Let us build a house where love can dwell
and all can safely live,
a place where saints and children tell
how hearts learn to forgive.
Built of hopes and dreams and visions,
rock of faith and vault of grace;
here the love of Christ shall end divisions:
All are welcome, all are welcome,
all are welcome in this place.
I have to admit to liking this hymn a lot. Here are words we want to believe in, something that we are doing in our local church - warm, comforting, fuzzy even. And that's the problem: inclusion is NOT conformtable. When we think (or sing) about inclusion, there is an assumption that it is an easy thing, where we remain as we are and others come and join us without disturbing the statu quo we have created. That's not inclusion; it's a gathering of the like-minded, a dinner party with our friends.
Inclusion is a messy place with messed up people. It is having to sit next to people who might not share our views or our hygiene habits. It is taking seriously people that society has already written off. It is serving others who have nothing to offer in return. It is going beyond the exterior of rhetoric or people's pasts to live in reality. And it is being willing to acknowledge that we have a need to be with people we don't like because, without them, the Church - and we - are incomplete.

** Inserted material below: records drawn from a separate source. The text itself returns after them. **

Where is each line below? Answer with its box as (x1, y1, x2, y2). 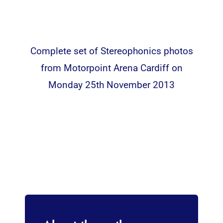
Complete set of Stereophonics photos (30, 45, 193, 57)
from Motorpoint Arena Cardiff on (40, 62, 183, 74)
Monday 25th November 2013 (48, 79, 175, 91)

That's not to say that there is no place for exclusion. As Barbara Glasson often says: Where all are welcome, none are safe. Those of us who belong to minorities, we know that we still need places where people are like us and we can be sure of a welcome and no judgement. We need places where people 'get us' and we talk a common language. But let's be clear: that is NOT inclusion. Safer spaces are boundaried and entry is restricted.
The Church must provide both kinds of places if it is to fulfill its vocation. Inclusion does mean vulnerability and risk for those involved and some have risked too much to be part of that. But Blessed Oscar Romero reminded us that participation in the missio Dei is a corporate activity and we do it together or not at all. We are not all called to do everything, but only to play our part:
We accomplish in our lifetime only a tiny fraction of the magnificent enterprise that is God's work. Nothing we do is complete, which is a way of saying that the Kingdom always lies beyond us.
No statement says all that could be said. No prayer fully expresses our faith. No confession brings perfection. No pastoral visit brings wholeness. No program accomplishes the Church's mission. No set of goals and objectives includes everything. This is what we are about. We plant the seeds that one day will grow. We water seeds already planted, knowing that they hold future promise. We lay foundations that will need further development. We provide yeast that produces far beyond our capabilities. We cannot do everything, and there is a sense of liberation in realizing that.
This enables us to do something, and to do it very well. It may be incomplete, but it is a beginning, a step along the way, an opportunity for the Lord's grace to enter and do the rest. We may never see the end results, but that is the difference between the master builder and the worker. We are workers, not master builders; ministers, not messiahs. We are prophets of a future not our own.